Source information »

--------------------

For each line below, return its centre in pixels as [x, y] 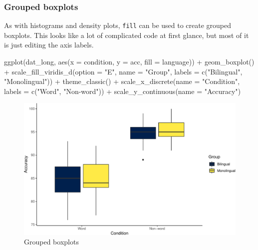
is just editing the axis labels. [49, 45]
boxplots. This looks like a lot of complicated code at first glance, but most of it [127, 35]
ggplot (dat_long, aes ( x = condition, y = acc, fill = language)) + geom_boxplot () [129, 62]
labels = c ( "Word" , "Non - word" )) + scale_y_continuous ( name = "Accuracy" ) [123, 91]
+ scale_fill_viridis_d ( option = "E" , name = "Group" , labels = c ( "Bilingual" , [123, 71]
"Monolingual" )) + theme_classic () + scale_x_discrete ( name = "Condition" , [122, 81]
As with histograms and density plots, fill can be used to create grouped [118, 25]
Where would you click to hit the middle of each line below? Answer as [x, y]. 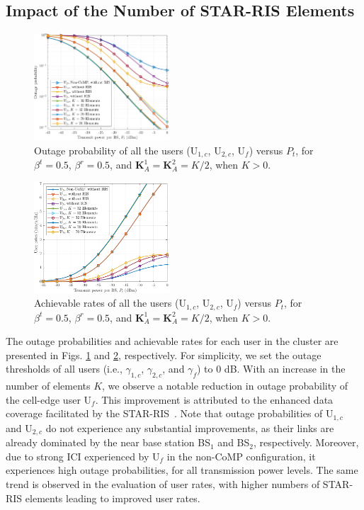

--------------------

Brief »
Your answer must be the full listing, word for word, minus any images.

Result below »
For each line below, return its centre in pixels as [x, y] 
is just editing the axis labels. [49, 45]
boxplots. This looks like a lot of complicated code at first glance, but most of it [127, 35]
ggplot (dat_long, aes ( x = condition, y = acc, fill = language)) + geom_boxplot () [129, 62]
labels = c ( "Word" , "Non - word" )) + scale_y_continuous ( name = "Accuracy" ) [123, 91]
+ scale_fill_viridis_d ( option = "E" , name = "Group" , labels = c ( "Bilingual" , [123, 71]
"Monolingual" )) + theme_classic () + scale_x_discrete ( name = "Condition" , [122, 81]
As with histograms and density plots, fill can be used to create grouped [118, 25]
Where would you click to hit the middle of each line below? Answer as [x, y]. 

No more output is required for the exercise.